Steel Fortress, The Russian T-28 Medium Tank, by Mikhail Baryatinsky and Jim Kinnear, 128 pages, price £14.00, ISBN 0-9538777-0-1, and Land Battleship, The Russian T-35 Heavy Tank, by Maxim Kolomiets and Jim Kinnear, 96 pages, price £12.00,   ISBN 0-9538777-0-1.  Both published by Barbarossa Books, Zhukov House, 1b Maldon Road, Tiptree, Essex CO5 0LL, telephone (UK) 01621 810810, email barbbook@dircon.co.uk.  p&p is 10% for UK addresses, 15% overseas, minimum £2.00.

Russell Hadler of Barbarossa Books told me some time ago that these two books were in preparation, and they're here at last and well worth getting for Soviet armour fans.   Both are expanded, English-language versions of Russian books with translations by Cookie Sewell.  They're printed on art paper with excellent reproduction of the photographs, which are printed to large sizes so you can actually use them instead of wondering how much detail is obscured by the printing process.

Steel Fortress is derived from the 1993 Arsenal book with much new material and extra photographs.  It covers the entire T-28 story from the first ideas to the last production model, and includes cutaways showing the internals down to ammo stowage locations.  Not a totally complete internal coverage, and no interior photographs, but those looking to add to the ICM kit's interior will find some useful stuff here.   1/35 plans of the four main production versions are included together with 1/35 side views of the prototype, and as well as the pre-war and wartime photos there are 40 pages of shots of preserved T-28s plus colour plates of six colour schemes.

And that's not all.  The book also covers the IT-28 bridging tank (three quite decent photos here) and deep-wading and mine-clearing versions of the tank too, as well as several projects, experimental versions and self-propelled guns on the same chassis.   Then there's good coverage of the T-29 wheel-and-track tank, with photos and a 1/35 plan.  No, it's not just a question of replacing the suspension and wheels, the hull is a different size too so it's out with the plastic card if you want to build one - there's enough here to make agood job of it if you do.  Finally, there's a section on the use to T-28 turrets on armour trains and railcars with more photographs and a 1/85 plan of the MBV-2 railcar in three versions.  Yes, 1/85 not 1/35 - enlarge by 242% to get 1/35 and you can build a 2 foot long railcar model to impress the judges.  You'll need three T-28 kits for the turrets, though!

Land Battleship is a similarly-expanded version of the 1995 Bronekollektsia book and covers the T-35 in just as much detail, includingrather more on its interior for detail fans with cutaways and photographs as well.  It begins with the notorious TG tank and the two prototype T-35s which were rather different to the production version, before going on to cover the T-39 which was intended as the T-35's eventual replacement but was never built.  A general arrangement plan of the 8th type T-39, and photo of the original wooden model, give enough for scratch-builders to have fun with.

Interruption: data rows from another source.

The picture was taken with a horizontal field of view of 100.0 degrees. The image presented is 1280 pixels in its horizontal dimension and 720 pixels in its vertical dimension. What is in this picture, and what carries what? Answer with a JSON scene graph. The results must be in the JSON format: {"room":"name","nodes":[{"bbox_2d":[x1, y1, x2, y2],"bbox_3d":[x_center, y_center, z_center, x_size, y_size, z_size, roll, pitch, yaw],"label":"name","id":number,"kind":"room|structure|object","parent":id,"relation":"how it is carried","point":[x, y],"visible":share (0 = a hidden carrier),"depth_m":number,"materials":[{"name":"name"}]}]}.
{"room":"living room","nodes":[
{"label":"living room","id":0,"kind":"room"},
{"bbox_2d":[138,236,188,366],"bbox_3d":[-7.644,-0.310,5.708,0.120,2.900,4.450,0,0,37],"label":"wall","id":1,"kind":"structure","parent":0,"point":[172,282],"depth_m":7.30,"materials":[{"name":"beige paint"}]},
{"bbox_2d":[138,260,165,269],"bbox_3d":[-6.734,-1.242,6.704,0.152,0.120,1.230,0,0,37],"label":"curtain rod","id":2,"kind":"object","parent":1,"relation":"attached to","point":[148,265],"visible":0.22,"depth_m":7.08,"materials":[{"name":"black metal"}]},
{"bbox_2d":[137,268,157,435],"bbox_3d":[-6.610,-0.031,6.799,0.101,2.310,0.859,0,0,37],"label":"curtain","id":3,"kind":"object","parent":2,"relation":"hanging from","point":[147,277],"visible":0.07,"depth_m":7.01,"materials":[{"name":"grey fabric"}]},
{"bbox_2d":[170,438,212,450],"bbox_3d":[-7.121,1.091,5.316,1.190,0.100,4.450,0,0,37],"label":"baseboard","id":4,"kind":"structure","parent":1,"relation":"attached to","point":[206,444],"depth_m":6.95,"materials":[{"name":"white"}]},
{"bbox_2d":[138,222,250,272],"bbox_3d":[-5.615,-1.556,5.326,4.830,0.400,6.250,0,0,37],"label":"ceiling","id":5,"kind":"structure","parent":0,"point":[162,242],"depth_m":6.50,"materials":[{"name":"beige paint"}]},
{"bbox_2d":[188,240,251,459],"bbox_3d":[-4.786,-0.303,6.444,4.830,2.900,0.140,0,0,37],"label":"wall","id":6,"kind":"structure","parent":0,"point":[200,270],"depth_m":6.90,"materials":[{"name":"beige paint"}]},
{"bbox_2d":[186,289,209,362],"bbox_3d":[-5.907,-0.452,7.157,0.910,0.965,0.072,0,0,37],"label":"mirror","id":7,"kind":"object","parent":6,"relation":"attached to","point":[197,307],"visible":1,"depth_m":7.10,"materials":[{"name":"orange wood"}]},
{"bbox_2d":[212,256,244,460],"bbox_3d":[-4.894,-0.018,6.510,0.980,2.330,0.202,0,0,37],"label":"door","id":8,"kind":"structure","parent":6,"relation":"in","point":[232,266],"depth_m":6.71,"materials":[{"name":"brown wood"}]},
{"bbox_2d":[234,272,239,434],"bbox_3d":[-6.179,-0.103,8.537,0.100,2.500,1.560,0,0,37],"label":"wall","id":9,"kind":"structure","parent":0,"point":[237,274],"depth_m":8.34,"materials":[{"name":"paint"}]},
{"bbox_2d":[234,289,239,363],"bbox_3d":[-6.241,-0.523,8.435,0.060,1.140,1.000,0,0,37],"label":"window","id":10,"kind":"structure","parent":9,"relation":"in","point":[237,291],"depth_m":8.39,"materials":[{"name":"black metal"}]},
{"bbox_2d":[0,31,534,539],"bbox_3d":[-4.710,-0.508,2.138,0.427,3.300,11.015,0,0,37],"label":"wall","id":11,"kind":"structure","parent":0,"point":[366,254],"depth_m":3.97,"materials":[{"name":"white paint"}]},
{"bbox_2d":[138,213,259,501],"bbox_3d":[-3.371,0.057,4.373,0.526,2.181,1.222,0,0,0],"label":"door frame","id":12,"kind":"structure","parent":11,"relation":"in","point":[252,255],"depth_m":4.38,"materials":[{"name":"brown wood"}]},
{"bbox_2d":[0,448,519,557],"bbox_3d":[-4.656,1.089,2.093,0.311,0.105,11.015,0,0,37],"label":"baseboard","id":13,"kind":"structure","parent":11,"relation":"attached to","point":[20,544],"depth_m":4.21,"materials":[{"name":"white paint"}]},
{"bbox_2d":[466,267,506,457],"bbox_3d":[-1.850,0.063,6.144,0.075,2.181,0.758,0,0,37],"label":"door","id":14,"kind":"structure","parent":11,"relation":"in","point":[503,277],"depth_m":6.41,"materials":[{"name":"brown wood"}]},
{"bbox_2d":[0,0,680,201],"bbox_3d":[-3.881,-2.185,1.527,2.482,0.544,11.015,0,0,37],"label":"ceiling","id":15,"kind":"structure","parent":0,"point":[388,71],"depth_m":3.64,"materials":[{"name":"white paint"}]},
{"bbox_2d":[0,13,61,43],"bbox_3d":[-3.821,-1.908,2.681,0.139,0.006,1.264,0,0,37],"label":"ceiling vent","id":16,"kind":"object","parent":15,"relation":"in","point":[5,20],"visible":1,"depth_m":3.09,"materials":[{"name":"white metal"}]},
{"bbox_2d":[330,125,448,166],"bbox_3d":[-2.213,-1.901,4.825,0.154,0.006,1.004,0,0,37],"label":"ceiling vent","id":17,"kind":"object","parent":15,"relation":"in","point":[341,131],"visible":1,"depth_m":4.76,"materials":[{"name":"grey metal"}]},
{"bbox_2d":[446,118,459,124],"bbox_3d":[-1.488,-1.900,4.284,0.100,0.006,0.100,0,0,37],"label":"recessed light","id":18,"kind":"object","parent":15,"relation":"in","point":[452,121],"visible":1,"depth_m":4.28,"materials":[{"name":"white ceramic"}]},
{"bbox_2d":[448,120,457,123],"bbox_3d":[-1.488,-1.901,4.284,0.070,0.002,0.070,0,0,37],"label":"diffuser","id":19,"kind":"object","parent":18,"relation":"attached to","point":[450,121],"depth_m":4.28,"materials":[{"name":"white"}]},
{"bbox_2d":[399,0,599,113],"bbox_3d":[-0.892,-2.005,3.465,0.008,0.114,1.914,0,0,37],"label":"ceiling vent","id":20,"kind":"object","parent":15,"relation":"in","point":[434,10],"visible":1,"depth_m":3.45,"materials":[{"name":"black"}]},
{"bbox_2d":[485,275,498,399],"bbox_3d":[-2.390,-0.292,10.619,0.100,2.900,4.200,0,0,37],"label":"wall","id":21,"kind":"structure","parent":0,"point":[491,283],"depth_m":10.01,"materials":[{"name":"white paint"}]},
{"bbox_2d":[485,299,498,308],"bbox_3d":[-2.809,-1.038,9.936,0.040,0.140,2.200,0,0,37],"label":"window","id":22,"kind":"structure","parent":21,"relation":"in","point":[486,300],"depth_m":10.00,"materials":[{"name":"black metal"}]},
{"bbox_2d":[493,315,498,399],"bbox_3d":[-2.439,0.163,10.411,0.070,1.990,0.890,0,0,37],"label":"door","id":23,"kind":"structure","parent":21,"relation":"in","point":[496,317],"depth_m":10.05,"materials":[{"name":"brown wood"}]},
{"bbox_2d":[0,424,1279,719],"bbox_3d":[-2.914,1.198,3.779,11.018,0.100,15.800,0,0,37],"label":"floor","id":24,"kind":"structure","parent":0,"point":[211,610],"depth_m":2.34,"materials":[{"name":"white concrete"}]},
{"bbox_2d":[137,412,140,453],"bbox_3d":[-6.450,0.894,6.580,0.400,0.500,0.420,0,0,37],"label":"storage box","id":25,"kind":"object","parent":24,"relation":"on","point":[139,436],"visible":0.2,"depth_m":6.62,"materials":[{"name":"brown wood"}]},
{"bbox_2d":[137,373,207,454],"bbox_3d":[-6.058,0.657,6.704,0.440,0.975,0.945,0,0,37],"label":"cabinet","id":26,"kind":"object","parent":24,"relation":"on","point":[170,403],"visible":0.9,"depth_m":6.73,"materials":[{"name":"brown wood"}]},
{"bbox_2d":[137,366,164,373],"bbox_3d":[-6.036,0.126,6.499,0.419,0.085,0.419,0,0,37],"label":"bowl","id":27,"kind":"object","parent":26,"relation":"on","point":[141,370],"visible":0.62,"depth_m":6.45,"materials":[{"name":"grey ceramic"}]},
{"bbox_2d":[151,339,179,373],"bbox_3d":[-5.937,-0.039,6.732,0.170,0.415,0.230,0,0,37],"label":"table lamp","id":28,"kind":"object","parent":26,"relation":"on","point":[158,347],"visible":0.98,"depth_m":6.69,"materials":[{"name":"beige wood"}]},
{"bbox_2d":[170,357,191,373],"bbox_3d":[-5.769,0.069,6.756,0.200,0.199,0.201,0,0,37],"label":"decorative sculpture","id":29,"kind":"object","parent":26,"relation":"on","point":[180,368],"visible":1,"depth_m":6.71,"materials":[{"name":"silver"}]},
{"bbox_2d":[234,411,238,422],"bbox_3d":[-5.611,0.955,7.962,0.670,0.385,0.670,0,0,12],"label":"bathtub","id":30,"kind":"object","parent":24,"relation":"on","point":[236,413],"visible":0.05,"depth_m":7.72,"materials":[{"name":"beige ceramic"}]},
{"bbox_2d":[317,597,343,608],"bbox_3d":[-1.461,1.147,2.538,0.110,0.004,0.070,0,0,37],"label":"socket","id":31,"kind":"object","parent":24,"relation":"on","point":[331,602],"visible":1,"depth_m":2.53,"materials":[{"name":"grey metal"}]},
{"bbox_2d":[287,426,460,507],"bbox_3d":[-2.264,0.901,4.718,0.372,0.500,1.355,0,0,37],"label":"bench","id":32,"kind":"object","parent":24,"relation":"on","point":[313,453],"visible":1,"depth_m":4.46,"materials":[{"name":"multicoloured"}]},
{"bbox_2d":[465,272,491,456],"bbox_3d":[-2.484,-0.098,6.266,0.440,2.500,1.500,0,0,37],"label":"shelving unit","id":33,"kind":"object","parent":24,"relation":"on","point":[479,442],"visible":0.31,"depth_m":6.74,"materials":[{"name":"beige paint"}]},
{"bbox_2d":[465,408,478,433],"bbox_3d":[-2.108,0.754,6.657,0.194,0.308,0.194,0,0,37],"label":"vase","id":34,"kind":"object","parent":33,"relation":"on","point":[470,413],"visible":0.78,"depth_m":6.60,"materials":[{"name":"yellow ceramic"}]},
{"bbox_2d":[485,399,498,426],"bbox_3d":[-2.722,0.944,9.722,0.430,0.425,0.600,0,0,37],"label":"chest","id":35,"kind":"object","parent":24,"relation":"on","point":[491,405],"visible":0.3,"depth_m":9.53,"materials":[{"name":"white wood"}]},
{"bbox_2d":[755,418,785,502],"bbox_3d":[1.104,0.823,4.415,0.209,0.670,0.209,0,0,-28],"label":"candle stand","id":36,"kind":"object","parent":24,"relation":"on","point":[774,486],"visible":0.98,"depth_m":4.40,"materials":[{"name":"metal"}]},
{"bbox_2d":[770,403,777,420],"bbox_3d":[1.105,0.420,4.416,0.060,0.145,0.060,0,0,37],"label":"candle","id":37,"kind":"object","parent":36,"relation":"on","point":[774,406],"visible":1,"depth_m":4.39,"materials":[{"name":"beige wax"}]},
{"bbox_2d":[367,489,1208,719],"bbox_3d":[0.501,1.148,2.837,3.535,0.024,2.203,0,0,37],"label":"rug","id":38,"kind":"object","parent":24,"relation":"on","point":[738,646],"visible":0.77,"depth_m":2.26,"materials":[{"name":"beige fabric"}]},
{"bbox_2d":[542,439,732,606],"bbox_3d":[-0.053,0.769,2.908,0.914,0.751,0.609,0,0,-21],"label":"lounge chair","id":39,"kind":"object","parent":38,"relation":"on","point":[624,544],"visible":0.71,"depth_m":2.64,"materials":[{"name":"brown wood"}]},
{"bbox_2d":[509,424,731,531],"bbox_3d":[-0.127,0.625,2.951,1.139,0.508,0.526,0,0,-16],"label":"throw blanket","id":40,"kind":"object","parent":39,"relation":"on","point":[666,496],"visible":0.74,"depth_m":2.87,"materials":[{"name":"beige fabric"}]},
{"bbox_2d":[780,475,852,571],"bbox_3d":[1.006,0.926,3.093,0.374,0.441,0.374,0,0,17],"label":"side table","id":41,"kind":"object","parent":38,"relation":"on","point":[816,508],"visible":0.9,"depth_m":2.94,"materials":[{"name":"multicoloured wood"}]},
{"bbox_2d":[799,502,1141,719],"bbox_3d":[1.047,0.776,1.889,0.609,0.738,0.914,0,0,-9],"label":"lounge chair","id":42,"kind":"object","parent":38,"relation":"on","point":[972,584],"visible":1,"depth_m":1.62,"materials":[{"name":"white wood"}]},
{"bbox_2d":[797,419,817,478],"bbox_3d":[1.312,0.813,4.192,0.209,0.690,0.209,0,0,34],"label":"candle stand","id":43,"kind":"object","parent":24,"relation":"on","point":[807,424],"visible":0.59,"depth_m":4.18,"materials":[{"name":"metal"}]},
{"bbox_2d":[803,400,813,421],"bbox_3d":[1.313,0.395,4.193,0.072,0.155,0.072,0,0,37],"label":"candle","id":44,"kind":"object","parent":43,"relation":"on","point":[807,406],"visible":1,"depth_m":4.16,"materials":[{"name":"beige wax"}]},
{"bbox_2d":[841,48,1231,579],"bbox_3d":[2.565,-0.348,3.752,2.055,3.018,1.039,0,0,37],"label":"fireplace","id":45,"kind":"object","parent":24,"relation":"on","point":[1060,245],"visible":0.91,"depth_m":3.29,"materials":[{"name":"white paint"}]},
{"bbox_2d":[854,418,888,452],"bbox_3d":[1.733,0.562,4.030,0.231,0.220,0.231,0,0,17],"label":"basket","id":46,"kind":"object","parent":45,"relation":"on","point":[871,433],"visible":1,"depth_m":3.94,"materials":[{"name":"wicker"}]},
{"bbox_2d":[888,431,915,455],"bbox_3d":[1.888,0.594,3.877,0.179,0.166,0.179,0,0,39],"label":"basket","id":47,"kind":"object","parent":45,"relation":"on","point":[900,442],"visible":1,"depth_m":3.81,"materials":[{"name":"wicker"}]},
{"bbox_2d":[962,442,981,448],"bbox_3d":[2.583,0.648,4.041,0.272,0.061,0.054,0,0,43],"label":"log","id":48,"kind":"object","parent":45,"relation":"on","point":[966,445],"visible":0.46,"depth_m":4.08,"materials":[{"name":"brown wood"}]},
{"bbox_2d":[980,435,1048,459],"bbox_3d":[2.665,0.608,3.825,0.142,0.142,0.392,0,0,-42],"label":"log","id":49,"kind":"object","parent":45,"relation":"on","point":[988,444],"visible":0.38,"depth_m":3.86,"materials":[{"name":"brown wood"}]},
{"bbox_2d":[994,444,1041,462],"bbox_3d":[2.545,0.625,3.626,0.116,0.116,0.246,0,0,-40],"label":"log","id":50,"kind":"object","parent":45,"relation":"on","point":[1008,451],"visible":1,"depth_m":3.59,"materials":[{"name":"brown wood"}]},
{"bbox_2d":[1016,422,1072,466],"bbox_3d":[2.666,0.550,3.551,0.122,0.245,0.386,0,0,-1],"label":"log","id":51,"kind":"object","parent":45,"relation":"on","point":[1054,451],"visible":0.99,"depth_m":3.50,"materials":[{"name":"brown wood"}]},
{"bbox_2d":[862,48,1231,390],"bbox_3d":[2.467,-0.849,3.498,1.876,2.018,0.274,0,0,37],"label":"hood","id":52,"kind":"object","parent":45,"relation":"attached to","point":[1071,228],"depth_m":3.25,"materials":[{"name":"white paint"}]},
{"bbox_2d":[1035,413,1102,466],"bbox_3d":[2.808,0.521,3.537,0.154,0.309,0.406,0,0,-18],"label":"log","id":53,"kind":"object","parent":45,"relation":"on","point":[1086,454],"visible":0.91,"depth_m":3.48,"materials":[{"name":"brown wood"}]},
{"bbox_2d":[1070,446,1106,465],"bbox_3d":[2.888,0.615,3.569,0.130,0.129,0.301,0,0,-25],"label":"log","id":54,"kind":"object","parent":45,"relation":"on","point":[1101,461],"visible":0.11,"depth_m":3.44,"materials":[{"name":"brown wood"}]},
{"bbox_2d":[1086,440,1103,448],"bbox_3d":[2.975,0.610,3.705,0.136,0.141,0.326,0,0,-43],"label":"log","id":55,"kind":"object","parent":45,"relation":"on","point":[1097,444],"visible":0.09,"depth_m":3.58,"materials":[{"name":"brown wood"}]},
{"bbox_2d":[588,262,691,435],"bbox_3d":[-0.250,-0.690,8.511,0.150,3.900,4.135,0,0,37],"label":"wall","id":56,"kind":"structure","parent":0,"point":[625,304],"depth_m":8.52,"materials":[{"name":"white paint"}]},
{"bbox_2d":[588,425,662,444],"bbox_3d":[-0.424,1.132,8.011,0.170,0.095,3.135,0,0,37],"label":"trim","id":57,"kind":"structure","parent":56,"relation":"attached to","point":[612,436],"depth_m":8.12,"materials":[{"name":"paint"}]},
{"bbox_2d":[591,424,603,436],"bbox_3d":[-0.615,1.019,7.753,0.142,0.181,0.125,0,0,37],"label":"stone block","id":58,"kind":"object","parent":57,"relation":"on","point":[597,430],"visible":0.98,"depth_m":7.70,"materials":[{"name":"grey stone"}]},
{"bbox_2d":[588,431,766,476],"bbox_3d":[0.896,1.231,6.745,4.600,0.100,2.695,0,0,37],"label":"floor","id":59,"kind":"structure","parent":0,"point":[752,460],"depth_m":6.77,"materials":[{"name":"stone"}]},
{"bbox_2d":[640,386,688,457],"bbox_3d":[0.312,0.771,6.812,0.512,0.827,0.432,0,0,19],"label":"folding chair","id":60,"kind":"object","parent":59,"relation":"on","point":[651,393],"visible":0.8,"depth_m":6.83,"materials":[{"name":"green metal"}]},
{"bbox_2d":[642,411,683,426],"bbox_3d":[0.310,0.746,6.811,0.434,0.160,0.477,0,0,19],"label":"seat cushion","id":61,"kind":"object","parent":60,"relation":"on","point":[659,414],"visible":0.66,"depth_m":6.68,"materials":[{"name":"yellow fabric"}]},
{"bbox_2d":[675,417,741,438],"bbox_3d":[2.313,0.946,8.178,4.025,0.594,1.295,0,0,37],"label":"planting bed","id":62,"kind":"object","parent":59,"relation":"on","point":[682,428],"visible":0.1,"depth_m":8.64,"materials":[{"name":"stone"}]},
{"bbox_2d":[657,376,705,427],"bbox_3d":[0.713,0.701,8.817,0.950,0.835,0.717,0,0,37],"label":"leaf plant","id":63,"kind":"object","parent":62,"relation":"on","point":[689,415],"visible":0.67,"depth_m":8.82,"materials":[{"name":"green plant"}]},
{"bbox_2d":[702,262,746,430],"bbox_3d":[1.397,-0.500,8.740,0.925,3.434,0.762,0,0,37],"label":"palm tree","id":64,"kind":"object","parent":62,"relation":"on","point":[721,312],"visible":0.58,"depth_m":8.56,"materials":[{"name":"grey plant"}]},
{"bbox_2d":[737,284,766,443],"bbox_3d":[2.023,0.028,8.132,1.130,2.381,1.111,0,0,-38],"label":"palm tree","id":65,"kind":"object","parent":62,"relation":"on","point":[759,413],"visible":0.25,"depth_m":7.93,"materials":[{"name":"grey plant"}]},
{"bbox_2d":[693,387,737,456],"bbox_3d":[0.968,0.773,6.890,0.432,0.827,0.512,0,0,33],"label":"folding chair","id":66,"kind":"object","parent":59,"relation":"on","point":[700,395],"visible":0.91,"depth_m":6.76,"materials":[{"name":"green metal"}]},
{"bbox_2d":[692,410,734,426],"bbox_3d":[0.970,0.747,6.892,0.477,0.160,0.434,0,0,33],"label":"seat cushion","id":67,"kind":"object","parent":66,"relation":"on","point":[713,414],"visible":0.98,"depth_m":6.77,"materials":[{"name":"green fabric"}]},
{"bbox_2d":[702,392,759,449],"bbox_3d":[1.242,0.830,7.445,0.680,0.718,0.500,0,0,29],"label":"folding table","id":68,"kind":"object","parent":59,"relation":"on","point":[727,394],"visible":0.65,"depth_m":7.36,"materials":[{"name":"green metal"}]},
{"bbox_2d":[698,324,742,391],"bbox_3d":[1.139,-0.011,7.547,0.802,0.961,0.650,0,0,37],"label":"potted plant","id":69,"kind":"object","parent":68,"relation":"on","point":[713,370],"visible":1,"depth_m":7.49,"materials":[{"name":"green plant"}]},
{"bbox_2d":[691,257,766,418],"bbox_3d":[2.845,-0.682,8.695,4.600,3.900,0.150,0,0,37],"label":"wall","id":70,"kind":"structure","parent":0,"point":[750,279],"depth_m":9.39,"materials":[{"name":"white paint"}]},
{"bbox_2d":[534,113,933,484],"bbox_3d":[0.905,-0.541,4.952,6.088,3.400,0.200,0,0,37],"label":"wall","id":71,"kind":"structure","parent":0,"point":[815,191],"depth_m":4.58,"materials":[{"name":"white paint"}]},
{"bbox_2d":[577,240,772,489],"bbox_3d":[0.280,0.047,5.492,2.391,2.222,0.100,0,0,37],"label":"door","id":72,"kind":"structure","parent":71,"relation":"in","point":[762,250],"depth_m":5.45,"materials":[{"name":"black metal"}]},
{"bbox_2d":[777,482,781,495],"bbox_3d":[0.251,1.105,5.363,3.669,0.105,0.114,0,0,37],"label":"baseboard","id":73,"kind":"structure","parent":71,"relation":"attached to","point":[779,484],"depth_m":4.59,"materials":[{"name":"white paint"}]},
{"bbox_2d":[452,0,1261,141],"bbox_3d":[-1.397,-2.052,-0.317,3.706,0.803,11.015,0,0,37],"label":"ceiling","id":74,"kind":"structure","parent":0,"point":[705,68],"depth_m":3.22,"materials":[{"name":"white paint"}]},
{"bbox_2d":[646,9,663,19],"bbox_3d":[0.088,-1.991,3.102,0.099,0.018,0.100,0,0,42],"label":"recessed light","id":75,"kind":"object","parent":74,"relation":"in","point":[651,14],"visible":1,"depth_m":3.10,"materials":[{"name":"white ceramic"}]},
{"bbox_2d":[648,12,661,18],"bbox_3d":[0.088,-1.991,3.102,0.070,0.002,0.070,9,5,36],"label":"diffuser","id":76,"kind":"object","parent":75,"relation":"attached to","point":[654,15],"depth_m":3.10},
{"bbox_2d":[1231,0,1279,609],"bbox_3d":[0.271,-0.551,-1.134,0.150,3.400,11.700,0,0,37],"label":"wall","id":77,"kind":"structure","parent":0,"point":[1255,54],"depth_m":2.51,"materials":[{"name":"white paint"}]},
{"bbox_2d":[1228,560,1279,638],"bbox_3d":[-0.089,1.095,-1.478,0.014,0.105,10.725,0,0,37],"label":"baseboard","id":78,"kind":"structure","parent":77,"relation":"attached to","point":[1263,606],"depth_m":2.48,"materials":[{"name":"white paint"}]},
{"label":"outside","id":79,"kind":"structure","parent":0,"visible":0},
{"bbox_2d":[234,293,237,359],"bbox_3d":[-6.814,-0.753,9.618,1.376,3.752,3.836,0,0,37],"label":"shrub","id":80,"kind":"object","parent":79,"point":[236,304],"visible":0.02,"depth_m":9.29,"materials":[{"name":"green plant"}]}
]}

Then it deals in depth with the main T-35 production types, with many photographs of them on prewar parades, service use (with lists of crew responsibilities and of unit losses for both the regiments operating them in 1941).  Colour plates show the TG, four T-35s, and the SU-14 Br-2 self-propelled gun derived from the T-35 which then gets full coverage as well.  Modern photos of the surviving SU-14 and T-35 at Kubinka complete the book, with a final fold-out page with 1/35 plans of T-35 and SU-14 versions, the main types in four-view and the others side view only.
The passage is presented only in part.